[Source records]
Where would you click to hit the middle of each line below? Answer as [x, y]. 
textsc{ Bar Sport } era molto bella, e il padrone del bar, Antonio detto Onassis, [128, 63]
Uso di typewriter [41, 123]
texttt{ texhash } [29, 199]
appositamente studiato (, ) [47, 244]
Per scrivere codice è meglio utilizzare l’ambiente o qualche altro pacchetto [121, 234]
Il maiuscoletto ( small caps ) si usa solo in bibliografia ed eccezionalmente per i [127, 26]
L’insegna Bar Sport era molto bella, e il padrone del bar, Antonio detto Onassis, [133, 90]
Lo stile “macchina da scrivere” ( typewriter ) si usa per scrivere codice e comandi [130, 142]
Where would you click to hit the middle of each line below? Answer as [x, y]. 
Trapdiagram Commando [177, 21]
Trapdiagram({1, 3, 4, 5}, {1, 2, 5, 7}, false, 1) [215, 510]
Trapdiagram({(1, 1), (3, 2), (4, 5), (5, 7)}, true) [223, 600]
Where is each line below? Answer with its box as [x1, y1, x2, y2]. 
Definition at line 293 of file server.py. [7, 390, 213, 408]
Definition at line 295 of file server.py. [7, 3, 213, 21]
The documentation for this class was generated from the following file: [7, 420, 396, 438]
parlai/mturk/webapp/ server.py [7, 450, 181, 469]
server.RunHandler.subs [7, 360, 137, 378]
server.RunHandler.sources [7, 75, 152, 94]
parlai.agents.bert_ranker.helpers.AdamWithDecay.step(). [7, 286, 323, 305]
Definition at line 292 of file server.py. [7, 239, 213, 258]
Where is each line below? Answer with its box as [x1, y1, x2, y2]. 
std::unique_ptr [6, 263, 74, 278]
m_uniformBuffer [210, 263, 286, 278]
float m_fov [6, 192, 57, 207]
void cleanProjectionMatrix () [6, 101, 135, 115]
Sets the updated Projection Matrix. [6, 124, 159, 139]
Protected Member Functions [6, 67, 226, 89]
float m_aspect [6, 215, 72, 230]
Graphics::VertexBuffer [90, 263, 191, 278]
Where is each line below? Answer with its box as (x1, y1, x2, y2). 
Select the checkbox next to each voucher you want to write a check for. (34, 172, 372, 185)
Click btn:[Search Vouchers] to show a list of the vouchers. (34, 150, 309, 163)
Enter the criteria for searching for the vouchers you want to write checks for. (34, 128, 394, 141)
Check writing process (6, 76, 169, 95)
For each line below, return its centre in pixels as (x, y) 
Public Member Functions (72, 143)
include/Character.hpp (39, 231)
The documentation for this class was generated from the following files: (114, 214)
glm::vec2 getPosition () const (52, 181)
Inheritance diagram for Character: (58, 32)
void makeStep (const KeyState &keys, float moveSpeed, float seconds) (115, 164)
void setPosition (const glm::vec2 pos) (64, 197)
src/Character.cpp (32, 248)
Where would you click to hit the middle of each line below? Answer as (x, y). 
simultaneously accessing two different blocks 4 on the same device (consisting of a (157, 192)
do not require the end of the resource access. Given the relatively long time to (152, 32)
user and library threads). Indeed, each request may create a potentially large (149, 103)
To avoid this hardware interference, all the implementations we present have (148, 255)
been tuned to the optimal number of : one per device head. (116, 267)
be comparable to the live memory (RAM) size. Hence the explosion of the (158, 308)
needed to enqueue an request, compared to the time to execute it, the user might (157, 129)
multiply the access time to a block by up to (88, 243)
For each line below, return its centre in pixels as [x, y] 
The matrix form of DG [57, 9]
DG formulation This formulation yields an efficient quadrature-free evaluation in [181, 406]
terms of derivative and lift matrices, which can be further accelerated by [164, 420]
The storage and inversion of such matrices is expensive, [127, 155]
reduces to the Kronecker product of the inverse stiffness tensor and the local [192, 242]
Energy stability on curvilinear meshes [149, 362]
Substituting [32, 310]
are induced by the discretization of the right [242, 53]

--

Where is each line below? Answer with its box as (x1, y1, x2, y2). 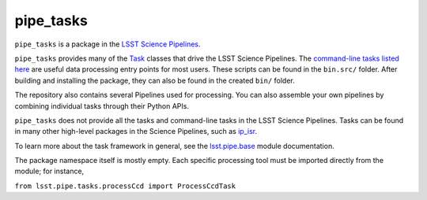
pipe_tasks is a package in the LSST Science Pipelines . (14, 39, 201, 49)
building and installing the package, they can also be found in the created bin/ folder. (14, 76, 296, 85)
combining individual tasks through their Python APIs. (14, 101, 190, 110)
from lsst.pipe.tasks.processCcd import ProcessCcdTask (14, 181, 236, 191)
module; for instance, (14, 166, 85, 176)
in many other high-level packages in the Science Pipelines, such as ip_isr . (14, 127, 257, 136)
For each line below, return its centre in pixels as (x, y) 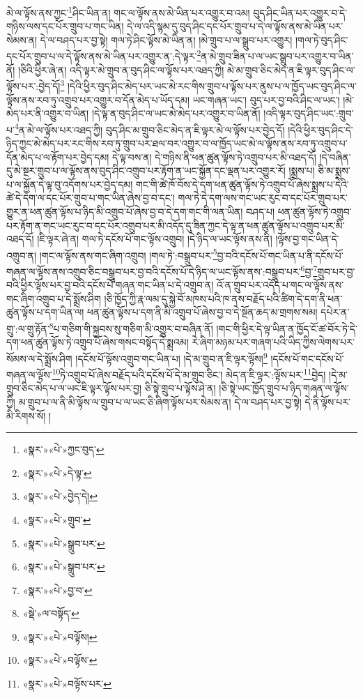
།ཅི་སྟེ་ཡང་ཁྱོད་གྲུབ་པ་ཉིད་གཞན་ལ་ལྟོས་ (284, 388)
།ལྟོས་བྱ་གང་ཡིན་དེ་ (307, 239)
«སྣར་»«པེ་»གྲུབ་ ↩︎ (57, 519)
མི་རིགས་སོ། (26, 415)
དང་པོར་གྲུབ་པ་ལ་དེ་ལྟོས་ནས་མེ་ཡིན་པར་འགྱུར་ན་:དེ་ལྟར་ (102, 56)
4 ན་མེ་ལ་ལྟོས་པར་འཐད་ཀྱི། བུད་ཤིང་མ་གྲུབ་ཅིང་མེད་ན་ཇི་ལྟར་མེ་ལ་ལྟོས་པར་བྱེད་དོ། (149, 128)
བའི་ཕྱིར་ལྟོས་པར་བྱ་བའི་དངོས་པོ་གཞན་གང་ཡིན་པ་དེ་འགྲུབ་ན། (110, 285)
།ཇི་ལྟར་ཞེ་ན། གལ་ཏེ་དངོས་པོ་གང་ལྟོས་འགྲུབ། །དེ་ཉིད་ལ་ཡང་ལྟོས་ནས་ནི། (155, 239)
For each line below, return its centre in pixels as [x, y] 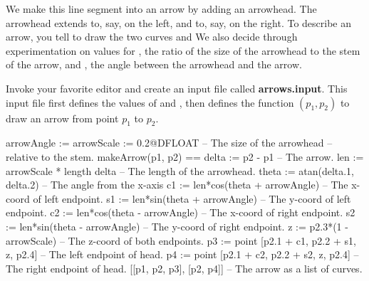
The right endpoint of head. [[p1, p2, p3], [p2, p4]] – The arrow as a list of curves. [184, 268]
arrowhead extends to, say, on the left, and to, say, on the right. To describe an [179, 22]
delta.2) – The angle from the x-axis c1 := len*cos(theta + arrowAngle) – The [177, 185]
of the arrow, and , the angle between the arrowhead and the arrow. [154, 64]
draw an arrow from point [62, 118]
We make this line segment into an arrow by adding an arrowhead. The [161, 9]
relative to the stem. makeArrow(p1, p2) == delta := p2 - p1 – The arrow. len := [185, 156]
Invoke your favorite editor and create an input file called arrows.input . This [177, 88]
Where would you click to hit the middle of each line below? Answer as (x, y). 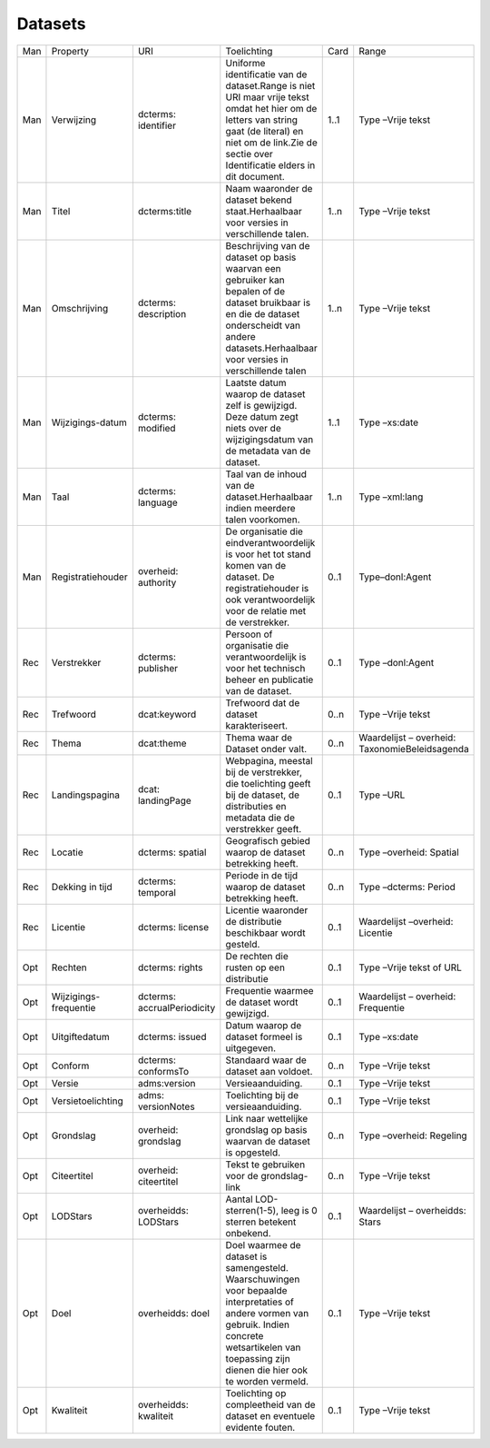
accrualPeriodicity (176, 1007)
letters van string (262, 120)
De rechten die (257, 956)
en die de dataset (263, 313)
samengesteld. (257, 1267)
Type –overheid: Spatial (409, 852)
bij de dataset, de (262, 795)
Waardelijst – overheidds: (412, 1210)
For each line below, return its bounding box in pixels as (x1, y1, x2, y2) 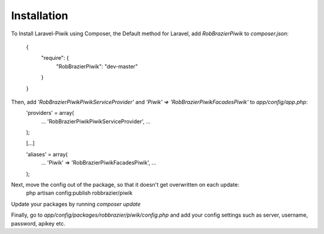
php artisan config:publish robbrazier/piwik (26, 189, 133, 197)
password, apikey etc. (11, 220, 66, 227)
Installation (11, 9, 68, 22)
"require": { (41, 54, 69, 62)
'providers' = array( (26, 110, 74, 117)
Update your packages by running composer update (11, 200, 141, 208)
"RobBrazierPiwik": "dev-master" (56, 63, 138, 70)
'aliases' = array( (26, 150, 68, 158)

--

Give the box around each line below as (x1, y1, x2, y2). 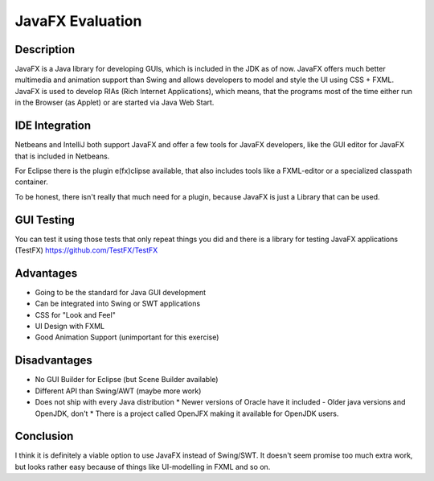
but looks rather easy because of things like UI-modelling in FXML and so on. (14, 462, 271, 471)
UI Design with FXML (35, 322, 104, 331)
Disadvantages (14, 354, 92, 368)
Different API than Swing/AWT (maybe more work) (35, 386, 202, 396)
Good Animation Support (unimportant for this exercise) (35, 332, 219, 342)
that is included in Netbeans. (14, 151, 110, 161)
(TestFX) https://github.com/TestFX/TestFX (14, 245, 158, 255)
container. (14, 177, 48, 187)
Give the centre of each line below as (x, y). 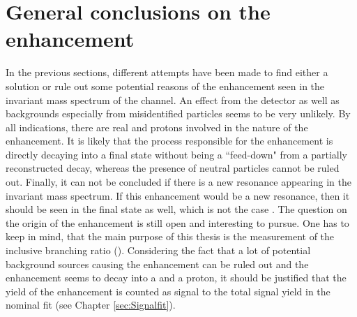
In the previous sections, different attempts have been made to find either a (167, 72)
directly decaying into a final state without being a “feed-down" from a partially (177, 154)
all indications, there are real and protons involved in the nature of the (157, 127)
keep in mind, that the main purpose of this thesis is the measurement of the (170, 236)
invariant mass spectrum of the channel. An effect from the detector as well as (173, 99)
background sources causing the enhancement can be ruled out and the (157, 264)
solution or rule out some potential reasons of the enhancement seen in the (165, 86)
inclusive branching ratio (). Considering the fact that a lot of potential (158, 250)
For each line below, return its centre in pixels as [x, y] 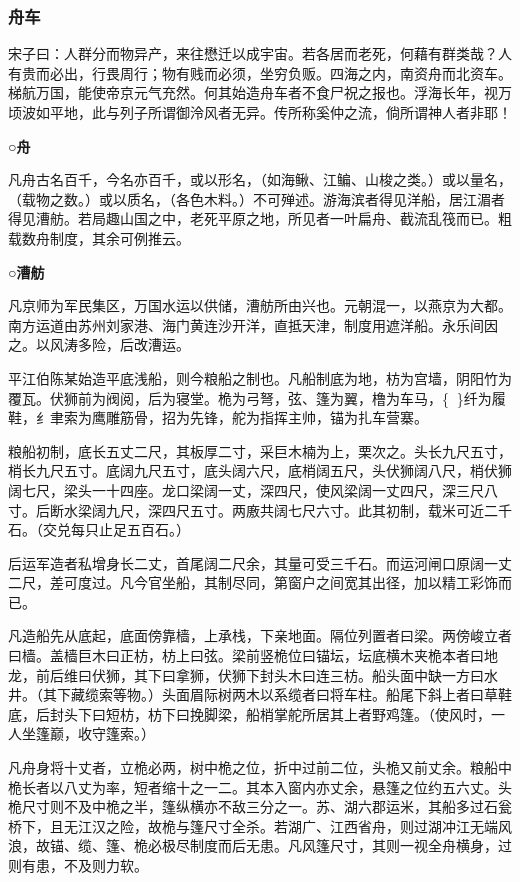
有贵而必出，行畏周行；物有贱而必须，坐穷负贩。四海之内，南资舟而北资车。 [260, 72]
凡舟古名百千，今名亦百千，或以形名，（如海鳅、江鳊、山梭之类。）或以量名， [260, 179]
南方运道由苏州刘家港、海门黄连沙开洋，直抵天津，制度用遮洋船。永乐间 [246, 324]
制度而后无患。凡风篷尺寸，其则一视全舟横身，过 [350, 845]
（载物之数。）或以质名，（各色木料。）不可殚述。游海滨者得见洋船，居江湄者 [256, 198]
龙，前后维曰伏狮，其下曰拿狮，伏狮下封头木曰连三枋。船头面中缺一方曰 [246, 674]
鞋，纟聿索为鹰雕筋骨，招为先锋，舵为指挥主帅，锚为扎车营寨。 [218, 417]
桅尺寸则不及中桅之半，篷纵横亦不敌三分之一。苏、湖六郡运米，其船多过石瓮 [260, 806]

Activity: Return every line above that contains the word "float".

Solution to the problem:
float m_fov [6, 192, 57, 207]
float m_aspect [6, 215, 72, 230]
void makeStep (const KeyState &keys, float moveSpeed, float seconds) (115, 164)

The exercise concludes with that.